六公司刘一佑 我是个有轻微洁癖的人,缘由或许是贱体抱恙,皮肤时常过敏,所以一直以来都尽力让自己保持在干净卫生的环境里。当看到他们那沾满灰土扬尘的工作服,布满泥水印渍的鞋,填满黑色污垢的指甲缝,实在不得不嫌鄙。
而日日与我相伴的也是一头肮脏的“怪兽”,它全身都沾满了泥浆,一层一层,不断凝固,又不断覆盖再凝固,腹中时刻翻搅着粘稠的浆水,而它的眼睛,更是被污渍遮蔽。但是,我们却不得不需要它,它日日在我身旁吞吐泥浆,发出低沉浑厚的呻吟,满满的是愤懑和委屈。
而被它报复是在今早。我的同事无事闲来,伴我少顷。那头“怪兽”依然在被奴役着工作着,耳旁依然是那种低吟。同事一边曲身注视它的眼睛一边问:“这个压力表,现在的指数是多少啊?”它那覆盖满污渍的眼睛早已浑浊不堪,我便费力地擦拭着。它像被我刺痛那般,突然间,一股强烈而污浊的浆体喷面而来,只感觉到浓稠的液体开始从我的头往下流不断蔓延,轻易地穿透衣服侵蚀皮肤,在皮肤上缓缓凝结。工人不好意思地说:“接管阀门坏了,就喷浆了……”等我回到办公室,泥浆早已凝结成块,一碰即掉,只是在皮肤上留下一片污黑的印渍。

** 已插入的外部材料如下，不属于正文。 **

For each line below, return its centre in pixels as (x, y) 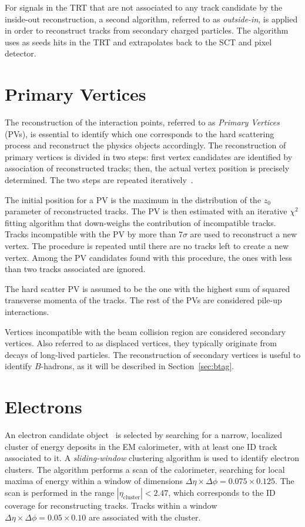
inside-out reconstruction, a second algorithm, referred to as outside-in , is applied (151, 19)
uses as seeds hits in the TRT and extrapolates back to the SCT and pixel (138, 42)
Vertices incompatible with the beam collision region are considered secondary (145, 331)
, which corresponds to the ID (222, 493)
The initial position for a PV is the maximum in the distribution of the (133, 199)
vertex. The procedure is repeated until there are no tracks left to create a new (147, 246)
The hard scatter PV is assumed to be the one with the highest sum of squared (148, 288)
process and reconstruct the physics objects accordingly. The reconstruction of (145, 145)
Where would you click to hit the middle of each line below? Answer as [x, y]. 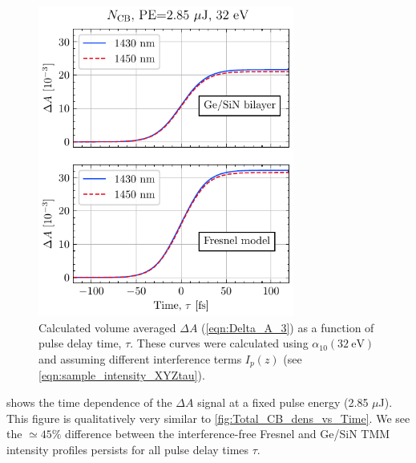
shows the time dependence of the [89, 402]
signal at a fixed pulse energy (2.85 [283, 402]
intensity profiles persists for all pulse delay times [128, 449]
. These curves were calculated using [219, 343]
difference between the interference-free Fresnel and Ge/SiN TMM [228, 434]
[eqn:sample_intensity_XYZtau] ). [122, 375]
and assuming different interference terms [140, 358]
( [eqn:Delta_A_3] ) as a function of [288, 327]
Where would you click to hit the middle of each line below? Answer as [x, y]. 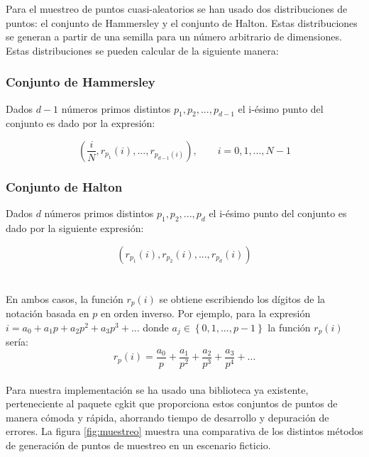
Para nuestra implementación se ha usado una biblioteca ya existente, [157, 389]
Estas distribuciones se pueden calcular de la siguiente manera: [142, 50]
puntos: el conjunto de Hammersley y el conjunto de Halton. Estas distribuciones [182, 22]
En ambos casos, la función [65, 298]
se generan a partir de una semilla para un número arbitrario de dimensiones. [174, 37]
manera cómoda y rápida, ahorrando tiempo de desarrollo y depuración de [167, 417]
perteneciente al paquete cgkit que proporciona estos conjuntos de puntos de [172, 403]
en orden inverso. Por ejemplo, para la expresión [205, 313]
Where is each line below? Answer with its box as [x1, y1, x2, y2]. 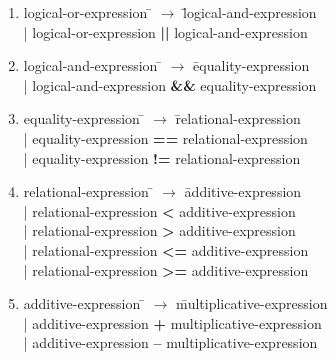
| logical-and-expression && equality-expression [23, 74, 317, 95]
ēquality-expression [193, 55, 310, 76]
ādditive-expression [184, 181, 302, 202]
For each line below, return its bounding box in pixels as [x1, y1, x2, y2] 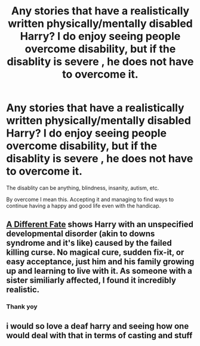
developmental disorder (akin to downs [6, 228, 155, 239]
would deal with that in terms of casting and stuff [6, 330, 193, 341]
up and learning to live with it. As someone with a [6, 266, 193, 276]
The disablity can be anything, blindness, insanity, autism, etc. [6, 184, 159, 191]
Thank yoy [6, 302, 38, 311]
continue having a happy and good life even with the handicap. [6, 202, 161, 209]
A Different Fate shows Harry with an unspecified [6, 220, 194, 230]
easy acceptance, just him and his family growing [6, 257, 195, 267]
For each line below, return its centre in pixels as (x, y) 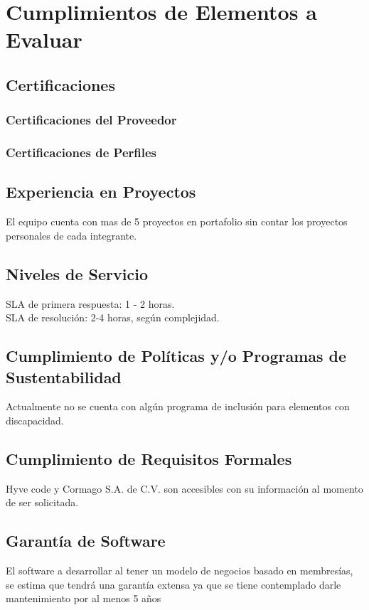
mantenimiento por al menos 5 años (84, 598)
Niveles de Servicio (77, 273)
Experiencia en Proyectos (101, 192)
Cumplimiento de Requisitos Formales (149, 458)
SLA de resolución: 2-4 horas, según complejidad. (113, 317)
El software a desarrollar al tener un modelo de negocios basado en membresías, (180, 571)
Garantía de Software (86, 541)
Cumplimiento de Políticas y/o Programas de (176, 356)
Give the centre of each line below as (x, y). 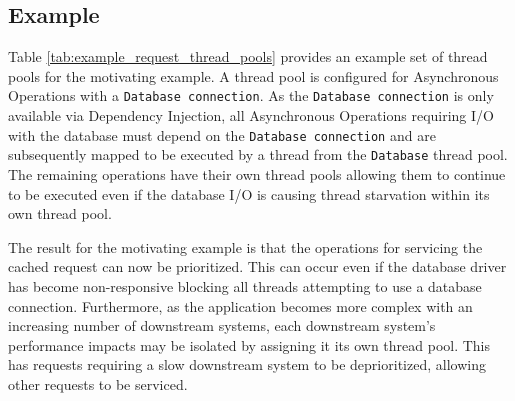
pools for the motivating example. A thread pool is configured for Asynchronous (253, 75)
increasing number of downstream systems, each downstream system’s (222, 325)
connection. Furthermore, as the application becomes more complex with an (240, 305)
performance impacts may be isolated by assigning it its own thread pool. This (249, 344)
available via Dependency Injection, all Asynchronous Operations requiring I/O (251, 115)
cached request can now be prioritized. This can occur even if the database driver (257, 266)
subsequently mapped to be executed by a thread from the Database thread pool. (258, 154)
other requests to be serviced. (98, 383)
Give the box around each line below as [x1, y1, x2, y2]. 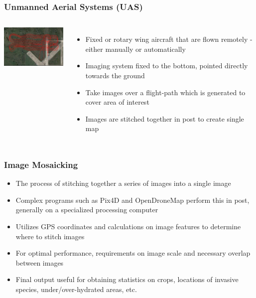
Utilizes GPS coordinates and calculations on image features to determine [15, 221, 241, 231]
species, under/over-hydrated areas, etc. [15, 284, 137, 294]
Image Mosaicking [4, 158, 78, 170]
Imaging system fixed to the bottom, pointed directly [85, 60, 248, 71]
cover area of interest [85, 97, 149, 107]
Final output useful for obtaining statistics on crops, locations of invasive [15, 274, 239, 285]
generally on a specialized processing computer [15, 204, 158, 215]
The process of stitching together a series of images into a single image [15, 178, 231, 188]
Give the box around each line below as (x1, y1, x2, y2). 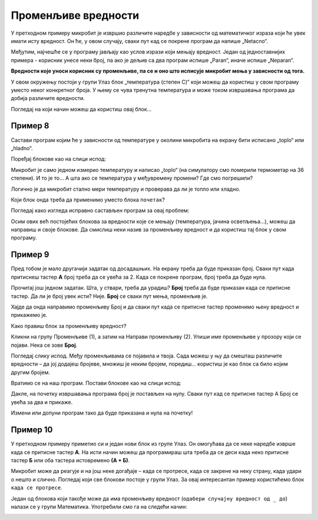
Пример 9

我在淋浴间使劲擦洗了身体,又在洗衣房不断搓洗着衣服。看着布满密密麻麻污点的衣服,怎么洗也洗不掉。看着指甲缝里填满了黑色污垢。我突然意识到,我也和他们一样了,和我所嫌鄙的他们一模一样了!
回到寝室,更衣完毕,却感背后如若针刺,如此再熟悉不过的感觉——过敏了。我吃了过敏药,回到现场,它依然在发出那种低吟,现在我知道了,这原来是它的嘲笑声,是对投鼠忌器惺惺作态的我的嫌鄙!的确如此,没有人会愿意满身污浊,而满身污浊的人,却是干净的,这是认真负责的态度,是亲力亲为的精神,是不怕脏不怕苦不怕累的最好凭证。无论领导还是工人,每一个人的身上,都有污浊。漫天尘埃,满地泥泞,我们既在此,怎会有颜面洁净?
同事笑着问我:“衣服洗不干净了吧?”我也笑着说:“没被喷过一身浆,怎么好意思说我是做过压浆的?”那件衣服上的污点,仿佛也变成了勋章。